Tohru Suzuki 1, Yuta Kanai 2, Shohei Minami 2, Tomohiro Kotaki 2, Takeshi Kobayashi 2 1 Sapporo Research Station, National Institute of Animal Health, NARO, 2 Department of Virology, Research Institute for Microbial Diseases, Osaka University

Pathogenesis and Immunity

Bovine rotavirus A is a major causative pathogen of diarrhea in dairy and Japanese beef calves, which has led to severe economic losses in Japan every year. The pathogen has 11 double-stranded RNA segments encoding six viral proteins (VP1-4, VP6 and VP7) and five/six nonstructural proteins (NSP1-6). The two capsid proteins, VP7 and VP4, of which induce neutralizing antibodies and represent G and P genotypes respectively.
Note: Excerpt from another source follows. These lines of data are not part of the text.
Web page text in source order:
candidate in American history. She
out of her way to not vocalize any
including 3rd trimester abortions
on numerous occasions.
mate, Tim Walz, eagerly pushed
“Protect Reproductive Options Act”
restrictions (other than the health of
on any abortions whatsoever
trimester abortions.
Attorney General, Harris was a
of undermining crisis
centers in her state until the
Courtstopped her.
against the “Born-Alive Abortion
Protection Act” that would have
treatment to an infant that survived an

The dual genotyping system targeted on VP7 and VP4 has been used to understand epidemiological characterization of RVAs at the global level. Among bovine RVAs, three G genotypes (G6, G8, G10) and three P genotypes (P[1], P[5], P[11]) are the most common. Beside them, the bovine RVAs with G21P[29] and G24P[33] genotypes have been isolated from asymptomatic cows in Japan.
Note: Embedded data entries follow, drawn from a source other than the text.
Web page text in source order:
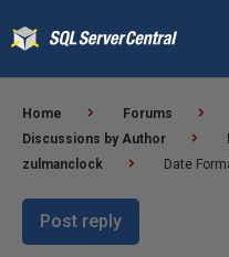
Home Forums
Discussions by Author
zulmanclock
Date
Post reply
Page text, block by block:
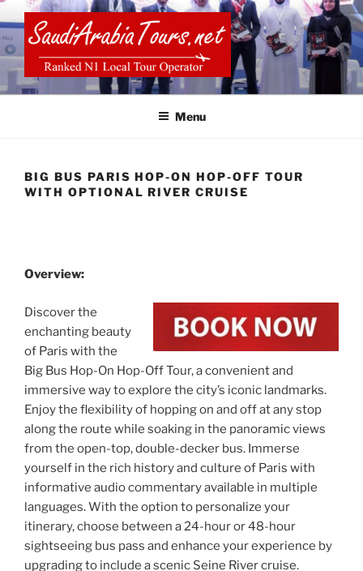
to
content
SAUDI ARABIA TOURS
Menu
BIG BUS PARIS HOP-ON HOP-OFF TOUR
WITH OPTIONAL RIVER CRUISE
Overview:
Discover the
enchanting beauty
of Paris with the
Big Bus Hop-On Hop-Off Tour, a convenient and
immersive way to explore the city’s iconic landmarks.
Enjoy the flexibility of hopping on and off at any stop
along the route while soaking in the panoramic views
from the open-top, double-decker bus. Immerse
yourself in the rich history and culture of Paris with
informative audio commentary available in multiple
languages. With the option to personalize your
itinerary, choose between a 24-hour or 48-hour
sightseeing bus pass and enhance your experience by
upgrading to include a scenic Seine River cruise.
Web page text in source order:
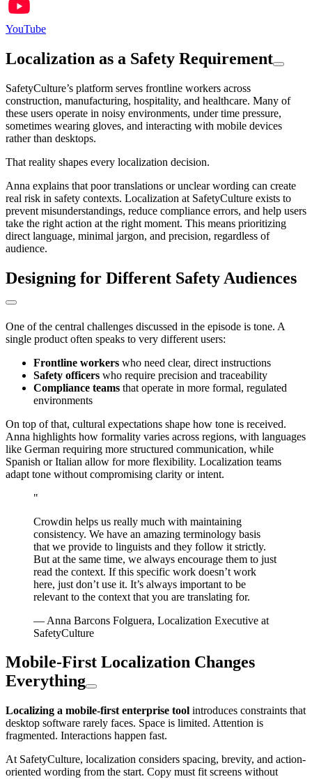
YouTube
Localization as a Safety Requirement
SafetyCulture’s platform serves frontline workers across
construction, manufacturing, hospitality, and healthcare. Many of
these users operate in noisy environments, under time pressure,
sometimes wearing gloves, and interacting with mobile devices
rather than desktops.
That reality shapes every localization decision.
Anna explains that poor translations or unclear wording can create
real risk in safety contexts. Localization at SafetyCulture exists to
prevent misunderstandings, reduce compliance errors, and help users
take the right action at the right moment. This means prioritizing
direct language, minimal jargon, and precision, regardless of
audience.
Designing for Different Safety Audiences
One of the central challenges discussed in the episode is tone. A
single product often speaks to very different users:
Frontline workers who need clear, direct instructions
Safety officers who require precision and traceability
Compliance teams that operate in more formal, regulated
environments
On top of that, cultural expectations shape how tone is received.
Anna highlights how formality varies across regions, with languages
like German requiring more structured communication, while
Spanish or Italian allow for more flexibility. Localization teams
adapt tone without compromising clarity or intent.
"
Crowdin helps us really much with maintaining
consistency. We have an amazing terminology basis
that we provide to linguists and they follow it strictly.
But at the same time, we always encourage them to just
read the context. If this specific work doesn’t work
here, just don’t use it. It’s always important to be
relevant to the context that you are translating for.
— Anna Barcons Folguera, Localization Executive at
SafetyCulture
Mobile-First Localization Changes
Everything
Localizing a mobile-first enterprise tool introduces constraints that
desktop software rarely faces. Space is limited. Attention is
fragmented. Interactions happen fast.
At SafetyCulture, localization considers spacing, brevity, and action-
oriented wording from the start. Copy must fit screens without

Reverse genetics is one of useful approaches to clarify infectious mechanism of RVA. This study firstly has been established recombinant bovine RVA with G6P[1] genotype. Subsequently, multiple mono-reassortant RVAs have been constructed by replacing VP7 and VP4 of this recombinant RVA with those from bovine RVAs with other G genotypes and P genotypes. By comparing and analyzing biological activity in vitro and vivo model using these mono-reassortants, and antigenicity via cross-reactivity between these and antisera obtained from calves infected with bovine RVAs of three different genotypes, our study aimed to understand antigenicity and pathogenicity of bovine RVAs. In this symposium, we will present the results obtained via the present analysis.